> _EXERCISE DETAILS_
The whole listing below is to be copied exactly.

> _DATA_
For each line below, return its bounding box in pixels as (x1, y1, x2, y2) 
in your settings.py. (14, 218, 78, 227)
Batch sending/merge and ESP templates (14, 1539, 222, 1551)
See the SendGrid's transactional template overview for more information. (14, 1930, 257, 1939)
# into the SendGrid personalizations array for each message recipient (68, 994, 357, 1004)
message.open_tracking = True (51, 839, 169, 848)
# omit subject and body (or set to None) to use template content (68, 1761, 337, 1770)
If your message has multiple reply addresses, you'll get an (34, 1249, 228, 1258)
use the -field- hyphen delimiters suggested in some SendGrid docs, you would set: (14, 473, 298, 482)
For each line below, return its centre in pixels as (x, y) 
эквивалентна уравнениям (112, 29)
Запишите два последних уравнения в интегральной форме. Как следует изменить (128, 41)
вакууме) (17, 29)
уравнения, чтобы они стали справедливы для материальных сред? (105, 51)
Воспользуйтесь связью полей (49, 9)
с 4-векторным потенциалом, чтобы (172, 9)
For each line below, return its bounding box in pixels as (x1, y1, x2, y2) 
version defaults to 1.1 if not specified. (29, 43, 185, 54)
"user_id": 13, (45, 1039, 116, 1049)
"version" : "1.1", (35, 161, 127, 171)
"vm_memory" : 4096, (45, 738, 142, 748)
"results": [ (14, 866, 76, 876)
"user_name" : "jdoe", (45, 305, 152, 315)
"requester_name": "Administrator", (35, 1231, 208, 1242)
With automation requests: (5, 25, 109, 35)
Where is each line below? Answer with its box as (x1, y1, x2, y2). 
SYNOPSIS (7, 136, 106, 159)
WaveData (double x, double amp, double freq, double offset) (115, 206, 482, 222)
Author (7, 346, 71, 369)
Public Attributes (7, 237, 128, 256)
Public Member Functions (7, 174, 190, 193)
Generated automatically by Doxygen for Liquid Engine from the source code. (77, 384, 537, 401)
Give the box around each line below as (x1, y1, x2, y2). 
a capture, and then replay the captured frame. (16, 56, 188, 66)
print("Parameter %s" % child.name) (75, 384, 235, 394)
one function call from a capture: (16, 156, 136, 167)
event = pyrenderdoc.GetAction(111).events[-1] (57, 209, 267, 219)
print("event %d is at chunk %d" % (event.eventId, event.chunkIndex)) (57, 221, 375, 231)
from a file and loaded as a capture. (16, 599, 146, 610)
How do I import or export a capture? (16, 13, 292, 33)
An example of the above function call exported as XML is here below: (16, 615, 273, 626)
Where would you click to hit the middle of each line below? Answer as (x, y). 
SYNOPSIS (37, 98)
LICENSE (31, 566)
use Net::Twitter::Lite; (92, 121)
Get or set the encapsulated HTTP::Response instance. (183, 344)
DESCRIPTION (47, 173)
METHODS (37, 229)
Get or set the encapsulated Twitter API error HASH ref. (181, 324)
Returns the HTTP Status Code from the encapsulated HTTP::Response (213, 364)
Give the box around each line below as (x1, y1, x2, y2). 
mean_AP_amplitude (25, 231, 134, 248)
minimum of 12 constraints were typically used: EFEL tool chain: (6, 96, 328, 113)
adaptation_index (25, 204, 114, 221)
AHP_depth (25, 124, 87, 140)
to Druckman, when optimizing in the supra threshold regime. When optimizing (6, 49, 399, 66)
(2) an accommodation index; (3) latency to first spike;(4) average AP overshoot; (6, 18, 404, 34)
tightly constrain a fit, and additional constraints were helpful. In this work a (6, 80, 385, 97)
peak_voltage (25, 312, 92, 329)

> _TASK OUTPUT_
For each line below, return its bounding box in pixels as (x1, y1, x2, y2) 
in your settings.py. (14, 218, 78, 227)
Batch sending/merge and ESP templates (14, 1539, 222, 1551)
See the SendGrid's transactional template overview for more information. (14, 1930, 257, 1939)
# into the SendGrid personalizations array for each message recipient (68, 994, 357, 1004)
message.open_tracking = True (51, 839, 169, 848)
# omit subject and body (or set to None) to use template content (68, 1761, 337, 1770)
If your message has multiple reply addresses, you'll get an (34, 1249, 228, 1258)
use the -field- hyphen delimiters suggested in some SendGrid docs, you would set: (14, 473, 298, 482)
For each line below, return its centre in pixels as (x, y) 
эквивалентна уравнениям (112, 29)
Запишите два последних уравнения в интегральной форме. Как следует изменить (128, 41)
вакууме) (17, 29)
уравнения, чтобы они стали справедливы для материальных сред? (105, 51)
Воспользуйтесь связью полей (49, 9)
с 4-векторным потенциалом, чтобы (172, 9)
For each line below, return its bounding box in pixels as (x1, y1, x2, y2) 
version defaults to 1.1 if not specified. (29, 43, 185, 54)
"user_id": 13, (45, 1039, 116, 1049)
"version" : "1.1", (35, 161, 127, 171)
"vm_memory" : 4096, (45, 738, 142, 748)
"results": [ (14, 866, 76, 876)
"user_name" : "jdoe", (45, 305, 152, 315)
"requester_name": "Administrator", (35, 1231, 208, 1242)
With automation requests: (5, 25, 109, 35)
Where is each line below? Answer with its box as (x1, y1, x2, y2). 
SYNOPSIS (7, 136, 106, 159)
WaveData (double x, double amp, double freq, double offset) (115, 206, 482, 222)
Author (7, 346, 71, 369)
Public Attributes (7, 237, 128, 256)
Public Member Functions (7, 174, 190, 193)
Generated automatically by Doxygen for Liquid Engine from the source code. (77, 384, 537, 401)
Give the box around each line below as (x1, y1, x2, y2). 
a capture, and then replay the captured frame. (16, 56, 188, 66)
print("Parameter %s" % child.name) (75, 384, 235, 394)
one function call from a capture: (16, 156, 136, 167)
event = pyrenderdoc.GetAction(111).events[-1] (57, 209, 267, 219)
print("event %d is at chunk %d" % (event.eventId, event.chunkIndex)) (57, 221, 375, 231)
from a file and loaded as a capture. (16, 599, 146, 610)
How do I import or export a capture? (16, 13, 292, 33)
An example of the above function call exported as XML is here below: (16, 615, 273, 626)
Where would you click to hit the middle of each line below? Answer as (x, y). 
SYNOPSIS (37, 98)
LICENSE (31, 566)
use Net::Twitter::Lite; (92, 121)
Get or set the encapsulated HTTP::Response instance. (183, 344)
DESCRIPTION (47, 173)
METHODS (37, 229)
Get or set the encapsulated Twitter API error HASH ref. (181, 324)
Returns the HTTP Status Code from the encapsulated HTTP::Response (213, 364)
Give the box around each line below as (x1, y1, x2, y2). 
mean_AP_amplitude (25, 231, 134, 248)
minimum of 12 constraints were typically used: EFEL tool chain: (6, 96, 328, 113)
adaptation_index (25, 204, 114, 221)
AHP_depth (25, 124, 87, 140)
to Druckman, when optimizing in the supra threshold regime. When optimizing (6, 49, 399, 66)
(2) an accommodation index; (3) latency to first spike;(4) average AP overshoot; (6, 18, 404, 34)
tightly constrain a fit, and additional constraints were helpful. In this work a (6, 80, 385, 97)
peak_voltage (25, 312, 92, 329)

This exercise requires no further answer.